--- Data provided Enclosed Below ---
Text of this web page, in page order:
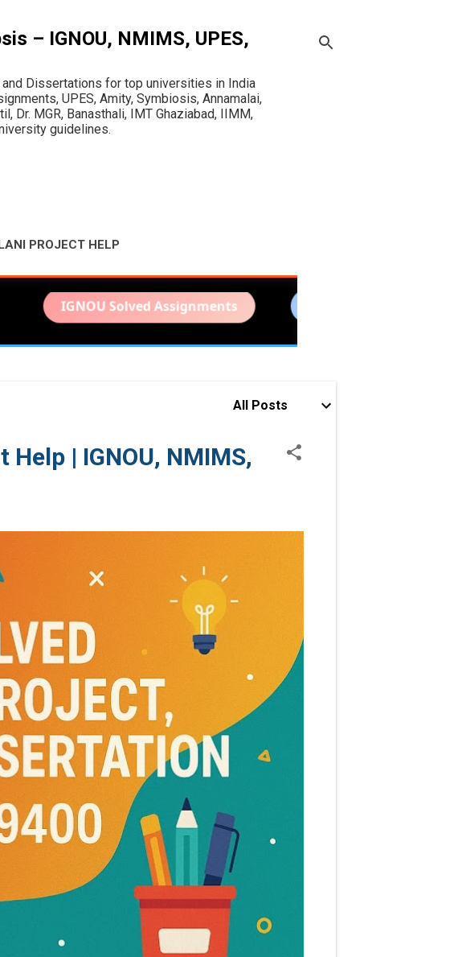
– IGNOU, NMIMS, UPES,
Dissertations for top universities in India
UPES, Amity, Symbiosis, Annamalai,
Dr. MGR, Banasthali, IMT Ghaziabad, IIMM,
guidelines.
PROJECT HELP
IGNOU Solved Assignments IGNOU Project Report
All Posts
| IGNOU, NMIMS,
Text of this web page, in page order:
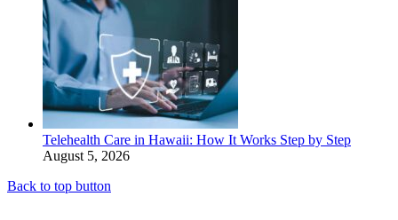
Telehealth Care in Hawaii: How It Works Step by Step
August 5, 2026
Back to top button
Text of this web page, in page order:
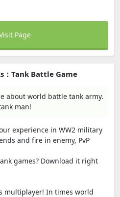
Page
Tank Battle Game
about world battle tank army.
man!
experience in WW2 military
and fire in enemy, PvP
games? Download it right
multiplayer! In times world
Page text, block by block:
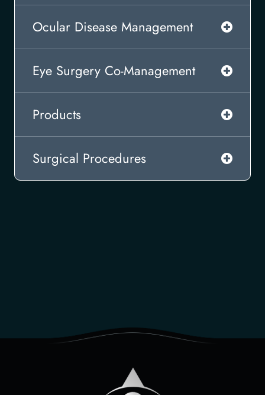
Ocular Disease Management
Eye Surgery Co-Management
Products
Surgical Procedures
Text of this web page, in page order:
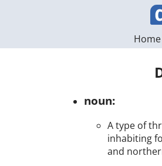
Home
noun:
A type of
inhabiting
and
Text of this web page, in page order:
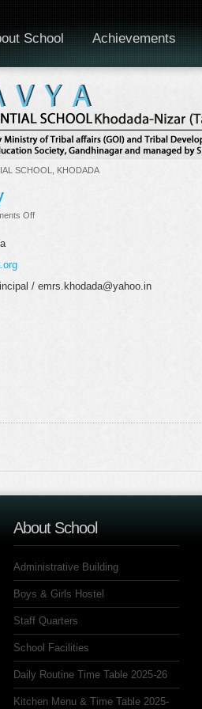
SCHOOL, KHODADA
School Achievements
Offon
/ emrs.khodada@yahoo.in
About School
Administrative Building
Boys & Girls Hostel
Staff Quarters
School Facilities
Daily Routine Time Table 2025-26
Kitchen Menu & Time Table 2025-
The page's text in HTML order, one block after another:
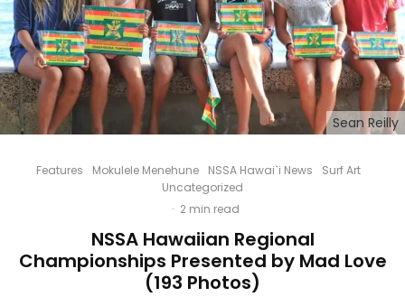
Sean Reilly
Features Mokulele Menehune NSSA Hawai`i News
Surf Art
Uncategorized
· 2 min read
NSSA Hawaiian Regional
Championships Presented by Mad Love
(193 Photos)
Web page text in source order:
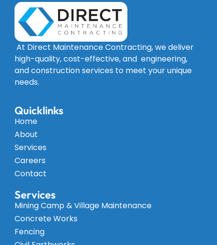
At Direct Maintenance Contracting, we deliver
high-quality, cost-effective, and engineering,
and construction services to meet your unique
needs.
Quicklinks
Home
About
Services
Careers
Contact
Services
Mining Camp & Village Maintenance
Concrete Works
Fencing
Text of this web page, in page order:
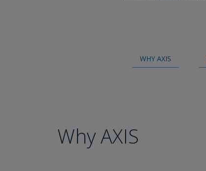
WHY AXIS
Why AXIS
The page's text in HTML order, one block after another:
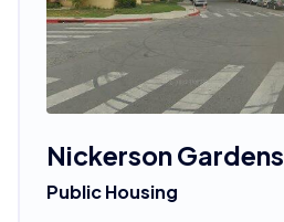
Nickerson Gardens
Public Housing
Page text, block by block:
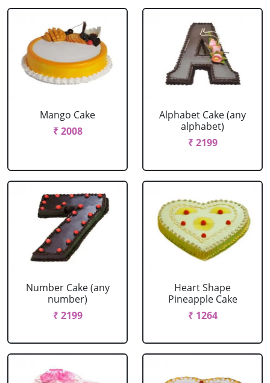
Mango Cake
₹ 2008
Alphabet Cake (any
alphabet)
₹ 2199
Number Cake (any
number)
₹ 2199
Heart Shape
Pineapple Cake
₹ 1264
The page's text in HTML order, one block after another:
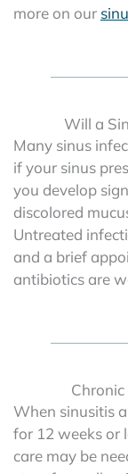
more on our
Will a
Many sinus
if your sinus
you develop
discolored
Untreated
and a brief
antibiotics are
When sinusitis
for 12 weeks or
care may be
--- End of Enclosed Data provided ---
# Activity:
Each record should be given again exactly, with no picture carried over.

# Exercise output:
Text of this web page, in page order:
– IGNOU, NMIMS, UPES,
Dissertations for top universities in India
UPES, Amity, Symbiosis, Annamalai,
Dr. MGR, Banasthali, IMT Ghaziabad, IIMM,
guidelines.
PROJECT HELP
IGNOU Solved Assignments IGNOU Project Report
All Posts
| IGNOU, NMIMS,
Text of this web page, in page order:
Telehealth Care in Hawaii: How It Works Step by Step
August 5, 2026
Back to top button
Text of this web page, in page order:
Page
Tank Battle Game
about world battle tank army.
man!
experience in WW2 military
and fire in enemy, PvP
games? Download it right
multiplayer! In times world
Page text, block by block:
Ocular Disease Management
Eye Surgery Co-Management
Products
Surgical Procedures
Text of this web page, in page order:
Home
noun:
A type of
inhabiting
and
Text of this web page, in page order:
SCHOOL, KHODADA
School Achievements
Offon
/ emrs.khodada@yahoo.in
About School
Administrative Building
Boys & Girls Hostel
Staff Quarters
School Facilities
Daily Routine Time Table 2025-26
Kitchen Menu & Time Table 2025-
The page's text in HTML order, one block after another:
Sean Reilly
Features Mokulele Menehune NSSA Hawai`i News
Surf Art
Uncategorized
· 2 min read
NSSA Hawaiian Regional
Championships Presented by Mad Love
(193 Photos)
Web page text in source order:
At Direct Maintenance Contracting, we deliver
high-quality, cost-effective, and engineering,
and construction services to meet your unique
needs.
Quicklinks
Home
About
Services
Careers
Contact
Services
Mining Camp & Village Maintenance
Concrete Works
Fencing
Text of this web page, in page order:
WHY AXIS
Why AXIS
The page's text in HTML order, one block after another:
Nickerson Gardens
Public Housing
Page text, block by block:
Mango Cake
₹ 2008
Alphabet Cake (any
alphabet)
₹ 2199
Number Cake (any
number)
₹ 2199
Heart Shape
Pineapple Cake
₹ 1264
The page's text in HTML order, one block after another:
more on our
Will a
Many sinus
if your sinus
you develop
discolored
Untreated
and a brief
antibiotics are
When sinusitis
for 12 weeks or
care may be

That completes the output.